■ Data records ■
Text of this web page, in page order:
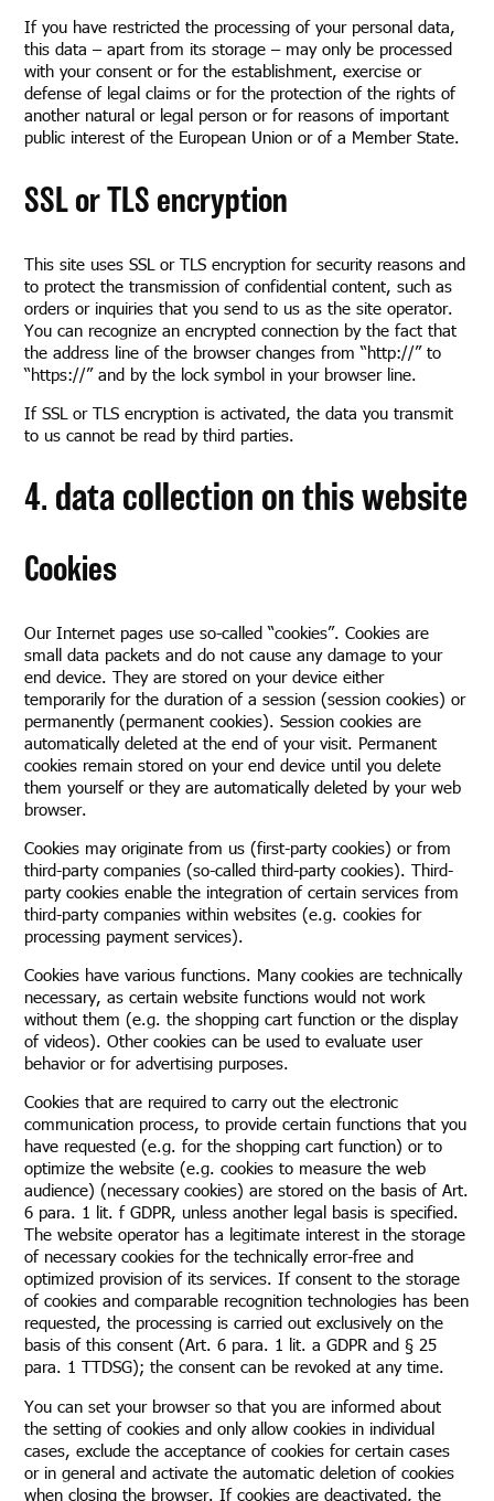
If you have restricted the processing of your personal data,
this data – apart from its storage – may only be processed
with your consent or for the establishment, exercise or
defense of legal claims or for the protection of the rights of
another natural or legal person or for reasons of important
public interest of the European Union or of a Member State.
SSL or TLS encryption
This site uses SSL or TLS encryption for security reasons and
to protect the transmission of confidential content, such as
orders or inquiries that you send to us as the site operator.
You can recognize an encrypted connection by the fact that
the address line of the browser changes from “http://” to
“https://” and by the lock symbol in your browser line.
If SSL or TLS encryption is activated, the data you transmit
to us cannot be read by third parties.
4. data collection on this website
Cookies
Our Internet pages use so-called “cookies”. Cookies are
small data packets and do not cause any damage to your
end device. They are stored on your device either
temporarily for the duration of a session (session cookies) or
permanently (permanent cookies). Session cookies are
automatically deleted at the end of your visit. Permanent
cookies remain stored on your end device until you delete
them yourself or they are automatically deleted by your web
browser.
Cookies may originate from us (first-party cookies) or from
third-party companies (so-called third-party cookies). Third-
party cookies enable the integration of certain services from
third-party companies within websites (e.g. cookies for
processing payment services).
Cookies have various functions. Many cookies are technically
necessary, as certain website functions would not work
without them (e.g. the shopping cart function or the display
of videos). Other cookies can be used to evaluate user
behavior or for advertising purposes.
Cookies that are required to carry out the electronic
communication process, to provide certain functions that you
have requested (e.g. for the shopping cart function) or to
optimize the website (e.g. cookies to measure the web
audience) (necessary cookies) are stored on the basis of Art.
6 para. 1 lit. f GDPR, unless another legal basis is specified.
The website operator has a legitimate interest in the storage
of necessary cookies for the technically error-free and
optimized provision of its services. If consent to the storage
of cookies and comparable recognition technologies has been
requested, the processing is carried out exclusively on the
basis of this consent (Art. 6 para. 1 lit. a GDPR and § 25
para. 1 TTDSG); the consent can be revoked at any time.
You can set your browser so that you are informed about
the setting of cookies and only allow cookies in individual
cases, exclude the acceptance of cookies for certain cases
or in general and activate the automatic deletion of cookies
when closing the browser. If cookies are deactivated, the
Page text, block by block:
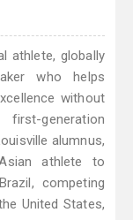
athlete, globally
who helps
without
generation
alumnus,
athlete to
competing
United States,
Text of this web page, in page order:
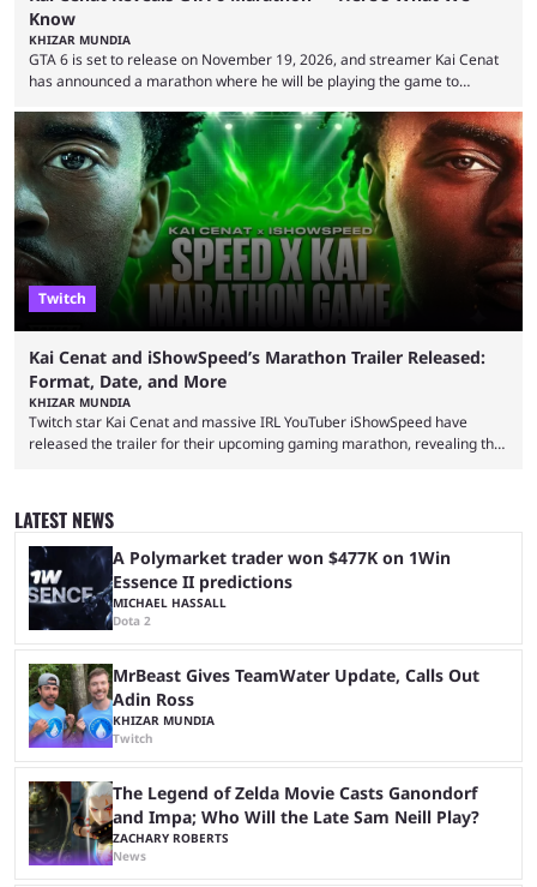
Know
KHIZAR MUNDIA
GTA 6 is set to release on November 19, 2026, and streamer Kai Cenat
has announced a marathon where he will be playing the game to
with a massive player base, and several streamers have revealed
intentions of playing the game live. Kick streamer Adin Ross has gone as
far as to state that people can ...
Twitch
Kai Cenat and iShowSpeed’s Marathon Trailer Released:
Format, Date, and More
KHIZAR MUNDIA
Twitch star Kai Cenat and massive IRL YouTuber iShowSpeed have
released the trailer for their upcoming gaming marathon, revealing the
stream that lasted for a couple of days and reportedly generated
almost 19 million watch hours. Fans have been eagerly awaiting
another marathon, and Kai Cenat announced that he’s ...
LATEST NEWS
A Polymarket trader won $477K on 1Win
Essence II predictions
MICHAEL HASSALL
Dota 2
MrBeast Gives TeamWater Update, Calls Out
Adin Ross
KHIZAR MUNDIA
Twitch
The Legend of Zelda Movie Casts Ganondorf
and Impa; Who Will the Late Sam Neill Play?
ZACHARY ROBERTS
News
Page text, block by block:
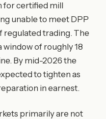
for certified mill
unable to meet DPP
regulated trading. The
window of roughly 18
By mid-2026 the
to tighten as
in earnest.
primarily are not
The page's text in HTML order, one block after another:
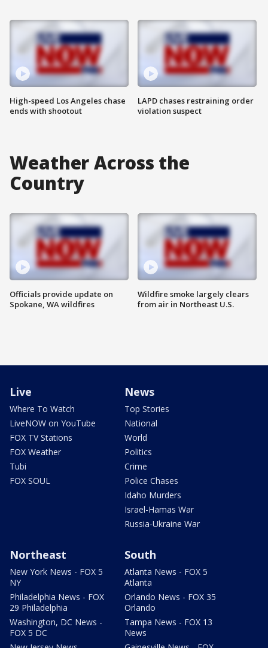
High-speed Los Angeles chase
ends with shootout
LAPD chases restraining order
violation suspect
Weather Across the
Country
Officials provide update on
Spokane, WA wildfires
Wildfire smoke largely clears
from air in Northeast U.S.
Live
Where To Watch
LiveNOW on YouTube
FOX TV Stations
FOX Weather
Tubi
FOX SOUL
News
Top Stories
National
World
Politics
Crime
Police Chases
Idaho Murders
Israel-Hamas War
Russia-Ukraine War
Northeast
New York News - FOX 5
NY
Philadelphia News - FOX
29 Philadelphia
Washington, DC News -
FOX 5 DC
South
Atlanta News - FOX 5
Atlanta
Orlando News - FOX 35
Orlando
Tampa News - FOX 13
News
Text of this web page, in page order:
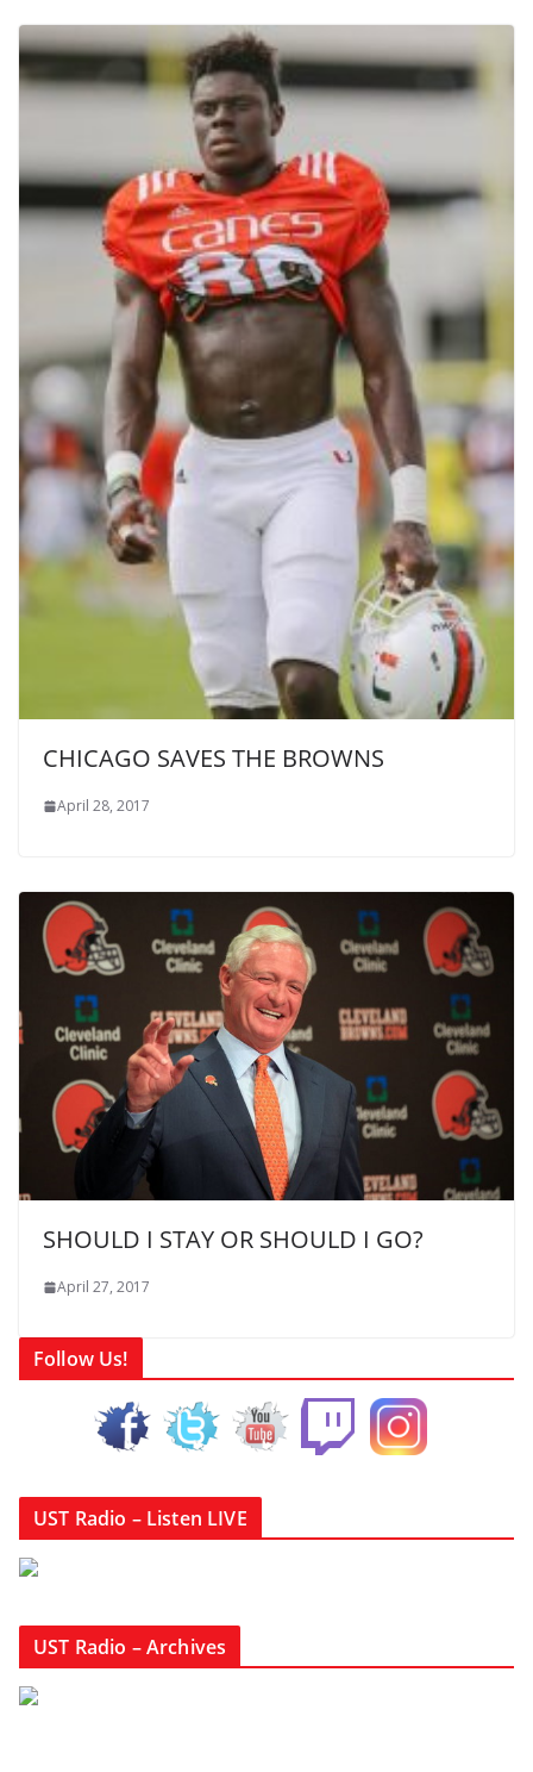
CHICAGO SAVES THE BROWNS
April 28, 2017
SHOULD I STAY OR SHOULD I GO?
April 27, 2017
Follow Us!
UST Radio – Listen LIVE
UST Radio – Archives
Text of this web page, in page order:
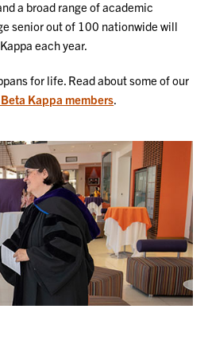
a broad range of academic
senior out of 100 nationwide will
each year.
for life. Read about some of our
Kappa members.
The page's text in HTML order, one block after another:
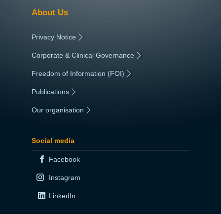
About Us
Privacy Notice |
Corporate & Clinical Governance |
Freedom of Information (FOI) |
Publications
Our organisation
Social media
Facebook
Instagram
LinkedIn
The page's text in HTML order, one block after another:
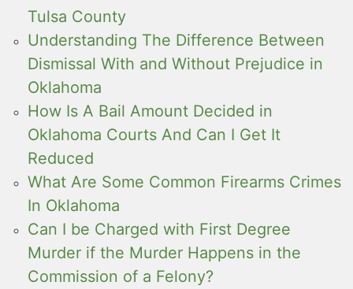
Tulsa County
Understanding The Difference Between
Dismissal With and Without Prejudice in
Oklahoma
How Is A Bail Amount Decided in
Oklahoma Courts And Can I Get It
Reduced
What Are Some Common Firearms Crimes
In Oklahoma
Can I be Charged with First Degree
Murder if the Murder Happens in the
Commission of a Felony?
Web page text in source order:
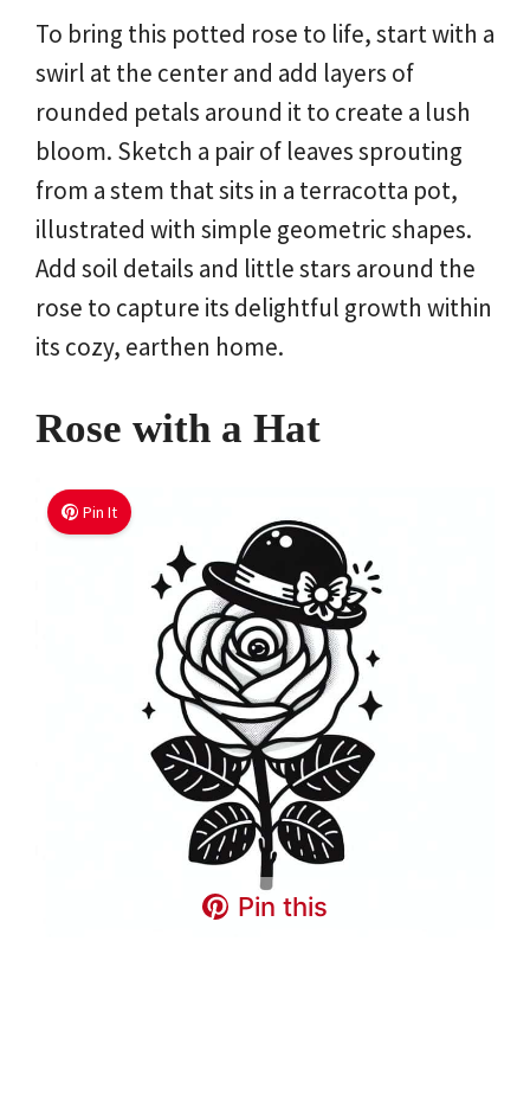
To bring this potted rose to life, start with a
swirl at the center and add layers of
rounded petals around it to create a lush
bloom. Sketch a pair of leaves sprouting
from a stem that sits in a terracotta pot,
illustrated with simple geometric shapes.
Add soil details and little stars around the
rose to capture its delightful growth within
its cozy, earthen home.
Rose with a Hat
Pin It
Pin this
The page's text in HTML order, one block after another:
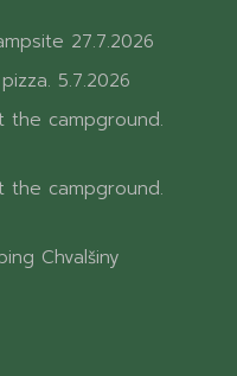
27.7.2026
5.7.2026
the campground.
the campground.
Chvalšiny
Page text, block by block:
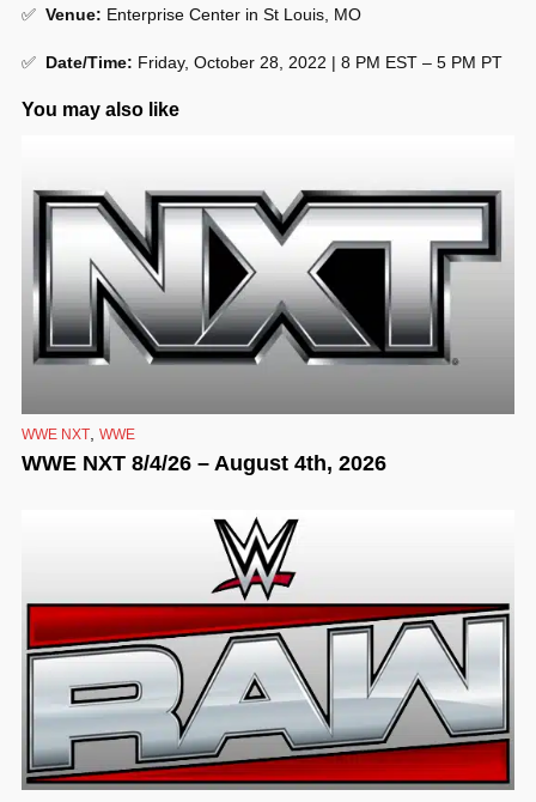
✅ Venue: Enterprise Center in St Louis, MO
✅ Date/Time: Friday, October 28, 2022 | 8 PM EST – 5 PM PT
You may also like
WWE NXT, WWE
WWE NXT 8/4/26 – August 4th, 2026
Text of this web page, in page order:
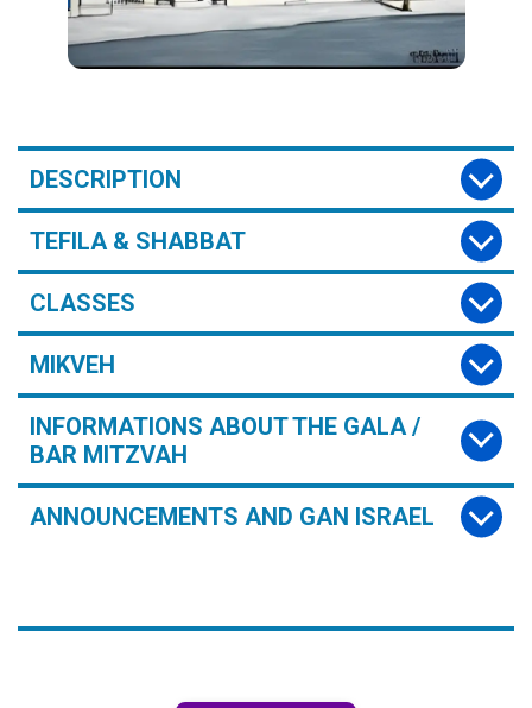
DESCRIPTION
TEFILA & SHABBAT
CLASSES
MIKVEH
INFORMATIONS ABOUT THE GALA /
BAR MITZVAH
ANNOUNCEMENTS AND GAN ISRAEL
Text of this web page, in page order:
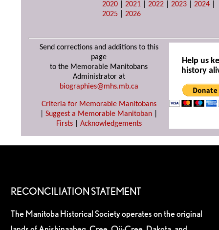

■ Task description ■
Throughout the material above, find each line with "stored" and return it.

■ Task output ■
end device. They are stored on your device either
cookies remain stored on your end device until you delete
audience) (necessary cookies) are stored on the basis of Art.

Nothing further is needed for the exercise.